Оливка рухнула меж ног. Со шлепком пощёчины ударилась в сиденье, потеряла скорость, в остаточной инерции закатилась глубже и остановилась, зажатая в кончике пирамиды, где одна сторона пирамиды — сиденье стула, две другие — обратная сторона ног.
— Закон подлости существует! Если у тебя двенадцать карманов, кондом окажется в последнем и доярка успеет зарыться в сене не моргнув ухом.
— Вишню в коньяке пробовал, ананасы в шампанском пробовал, доярку в сене — нет.

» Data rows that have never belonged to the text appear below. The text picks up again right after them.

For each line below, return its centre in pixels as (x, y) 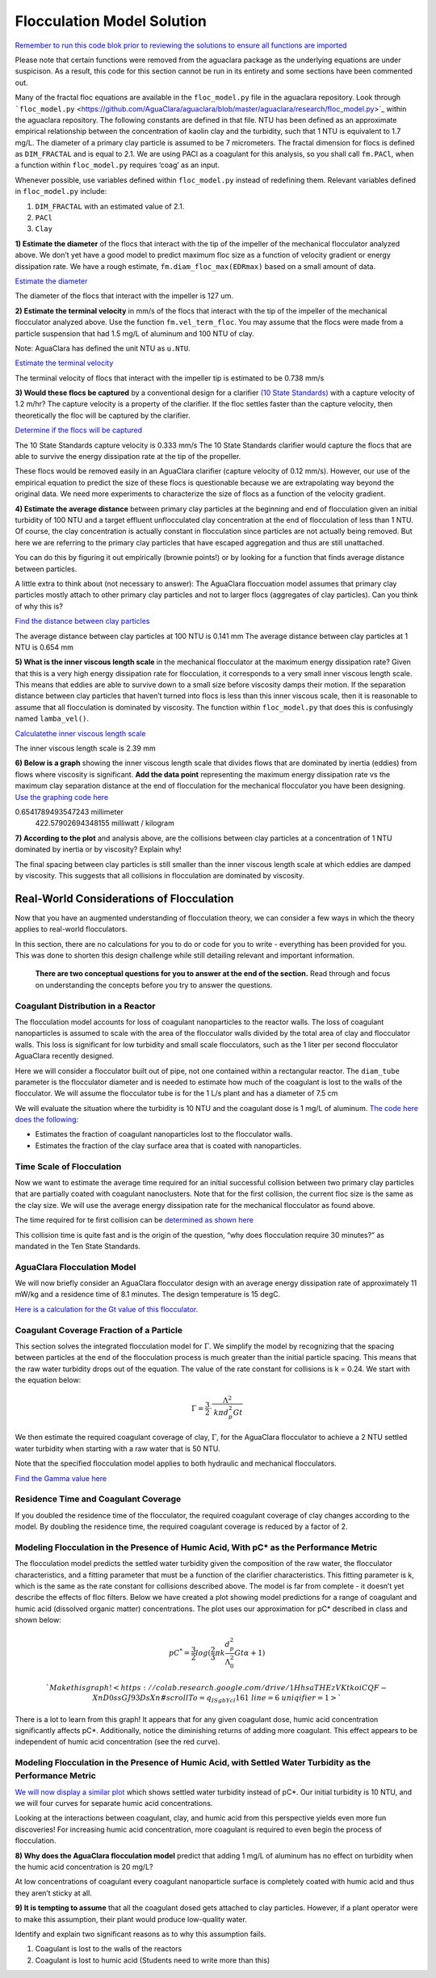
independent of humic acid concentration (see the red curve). (117, 1742)
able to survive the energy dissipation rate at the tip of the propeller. (128, 457)
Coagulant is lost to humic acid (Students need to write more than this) (153, 1960)
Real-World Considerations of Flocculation (124, 898)
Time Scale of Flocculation (68, 1166)
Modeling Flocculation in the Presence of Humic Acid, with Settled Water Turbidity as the (193, 1763)
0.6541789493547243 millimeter (69, 811)
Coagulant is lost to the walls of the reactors (109, 1949)

Потешки это всё из жизни нашей фантасмагорической. Анекдоты сочинять просто. Материала-то вокруг сколько. Кондом не хочет быть посредником между Инем и Янем, он мечтает о большем — стать «Цеппелином». Исторические личности тоже благодарный материал. Весна, естественно, покажет, где какал Волтер и этот… ну великий… как его там кличут? в задницу ему всё его просветительство!

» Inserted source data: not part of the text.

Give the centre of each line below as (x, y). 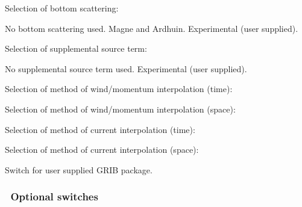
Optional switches (54, 196)
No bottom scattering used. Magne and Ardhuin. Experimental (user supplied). (152, 28)
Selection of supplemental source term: (76, 48)
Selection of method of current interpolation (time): (100, 129)
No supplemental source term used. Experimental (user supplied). (126, 68)
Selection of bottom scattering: (62, 8)
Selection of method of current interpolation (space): (102, 150)
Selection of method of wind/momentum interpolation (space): (120, 109)
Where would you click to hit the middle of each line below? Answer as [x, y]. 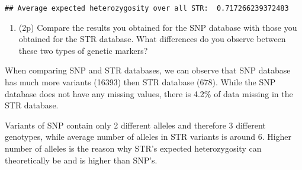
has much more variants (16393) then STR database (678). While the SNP [140, 82]
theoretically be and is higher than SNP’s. [81, 160]
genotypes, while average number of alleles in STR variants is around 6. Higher [148, 137]
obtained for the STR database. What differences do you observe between [152, 39]
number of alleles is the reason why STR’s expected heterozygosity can [133, 148]
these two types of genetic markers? [83, 50]
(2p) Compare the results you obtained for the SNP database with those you [158, 27]
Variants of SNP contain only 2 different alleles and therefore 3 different [135, 125]
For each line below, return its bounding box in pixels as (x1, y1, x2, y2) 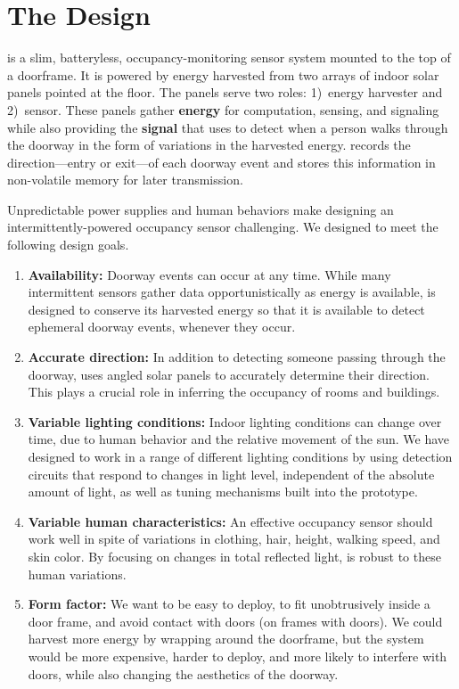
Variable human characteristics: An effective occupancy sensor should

— Что-то я хотел ещё умного сказать… А! Вскрытие трупов — это опера! Я когда учился в медицинском на ухогорлоноса… будь ты не ладна!
На Головатого напал тремор. Он пытался унять дрожание века кулаком. Кулак соскальзывал. Форшмак заорал с остервенением. Мотал головой с такой частотой, с какой мотает головой болельщик тенниса настольного. Того и гляди предмет мотания отвалится.
— Жоржика завела?! Выскочу, кину на бригаду! Шнифты на два выбью! Кранты, лярва, сделаю с фи-фуром!
— Бадьянушка, зачем так расстраиваться? Наши поезда — самые поездатые поезда в мире. Я вообще-то заядлый автомобилист.
— За рулём не выпьешь.
— Вот поэтому я и обожаю лошадей. За рулём ни-ни, а на лошади пива хоть запейся. Ах, хорошо сидим, золотая рота!
— Неплохо, неплохо. Солнце спряталось за тучку, алкаши собрались в кучку.
— Ну какие мы алкаши? Взрослые самостоятельные люди.
Бог бережёт детей, дураков и пьяниц. Французы изрекаются. Бумажный Степан Андреевич — детинушка, и взрослые наверно ещё самостоятельные гости его. Грамоту выдумали такие вот неграмотные.
Аби ну нет! Сменить что ли половую ориентацию?
Художник посмотрел на зажатую в кулаке дульку, соображая, кому он чего хотел показать, созвучное дерзаниям небывалой эпохи, раскочеряжил пальцы, сунул под себя. Из оливки выдавился креветочный хвостик. С трудом, но удалось достать его и сразу, не теряя времени на отдых, умудрился выудить смятую оливку.
— Под колготками они носят плавки. Почему-то…
— Фу, какого чёрта ты прикуриваешь не с того конца, дар изящностей?!
Фильтр вспыхнул поминальной свечкой, курильщик выпучил глаз. Второй глаз с испугом скосился на выпученный глаз. Наркота-а-а!
— Стемнело, други мои. Луна — кошачий зрачок… — иллюзии. Головатый смотрит на художника трезвее ваххабистов. Правда несёт такую же пьяную чушь. — Сказать можно. Через миллимгновение с начала, когда разворачивающаяся материя дошла до цифры три, она стала живой глупой и лептонным богом. Только вашему племени такую главность пока ещё близко не понять. Луна — пастух, бросивший на произвол свое стадо. Звезды разбежались по небосводу, только остались вытянутые Млечным путем, самые преданных пастуху бара… э-э… звёзды… луну бы выпить… — тускнея уже настолько, что даже жалко его. — Мда, батарейки сели. Мы…
— Уплощаемся, Тибидох Эльдорадович.
— Звучит неожиданно. Так же неожиданно, как в туалете прищемить член молнией прорешки. О, Зевс духотворный, молний о, низвергатель сквозь заумные узоры личных облаков.